The new season of Death of an Artist is hosted by Katy Hessel.

Lee Krasner at her home in East Hampton, New York, 1953. Photo: Tony Vaccaro/Hulton Archive/Getty Images.

A new season of the popular podcast, Death of an Artist, will take on the story of one of the most famous couples in art history, Jackson Pollock and Lee Krasner, from the latter’s perspective, asking the question, “What if the story of Jackson Pollock belonged to someone else?”

The podcast, which will drop on May 17, will be hosted by art historian Katy Hessel, who has been lauded for her popular Instagram account @thegreatwomenartists, her book The Story of Art Without Men, and her new audio guides at institutions that spotlight female and non-gender-conforming artists. 
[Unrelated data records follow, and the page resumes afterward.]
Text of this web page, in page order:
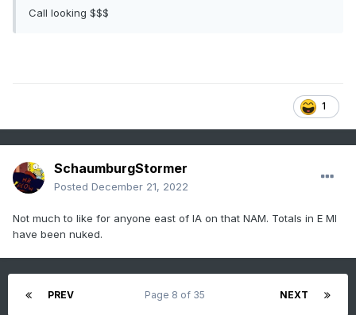
Call looking $$$
1
SchaumburgStormer
Posted December 21, 2022
Not much to like for anyone east of IA on that NAM. Totals in E MI
have been nuked.
PREV NEXT
Page 8 of 35
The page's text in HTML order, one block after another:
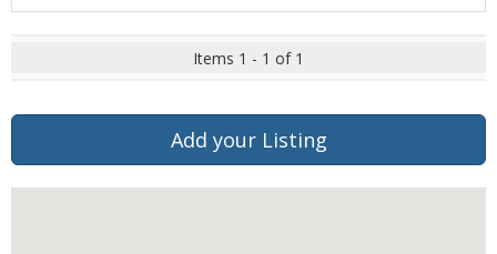
Items 1 - 1 of 1
Add your Listing
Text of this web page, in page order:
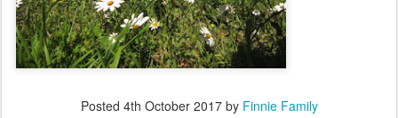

“The story we’ve been told about Jackson Pollock is just that: a myth,” Hessel said in the podcast. “The real story is so much better. None of it would ever have happened if not for someone else: Lee Krasner.”

An advertising image showing artists Jackson Pollock and Lee Krasner

Art for Death of an Artist: Krasner and Pollock. Courtesy Pushkin Industries.

The series starts at the end, with Pollock’s drunken 1956 car crash, in which he and a passenger died. His estranged wife Krasner, then in Paris, rushes back to organize his funeral. It then backtracks to trace Krasner’s own rise as an artist and labor organizer, her meeting Pollock in 1941, and their becoming the art world’s “it” couple. Despite his at-times crippling alcoholism, the pair earn a loan from major arts patron Peggy Guggenheim, marry, and buy a house on rural Long Island, where critic Clement Greenberg visits them. In Hessel’s telling, Greenberg joins forces with Krasner on “a critical promotion plan that amounts to a kind of ‘Jackson Pollock, Inc.’” 

The series then looks at Pollock’s decline not only into alcoholism but into a destructive cult of psychoanalysis run by the Sullivan Institute. After his death, Hessel recounts, Krasner would continue work on her painting Prophecy (now owned by the Christian Levett Collection), which “disturbed [her] enormously” and was left unfinished on her easel when he died. Hessel credits Krasner with “effectively [inventing] the modern art market” by quadrupling the prices museums had to pay for Pollock’s works, and, finally, gives an account of how she forged her own career. 

Pollock and Krasner’s relationship was previously given the silver-screen treatment in the 2000 film, Pollock, which adapted Steven Naifeh and Gregory White Smith’s biography Jackson Pollock: An American Saga. The critically beloved movie starred Ed Harris and Marcia Gay Harden in the lead roles, with the latter winning an Academy Award for her portrayal of Krasner.

The first season of Death of an Artist, hosted by curator and writer Helen Molesworth, revisited the untimely demise of Ana Mendieta, the Cuban-American artist who fell to her death under suspicious circumstances during a fight with her husband, artist Carl Andre. It garnered praise from the Guardian, which hailed Molesworth’s “sensitive presentation” and “interesting analysis of [the] establishment’s silence around influential artists.”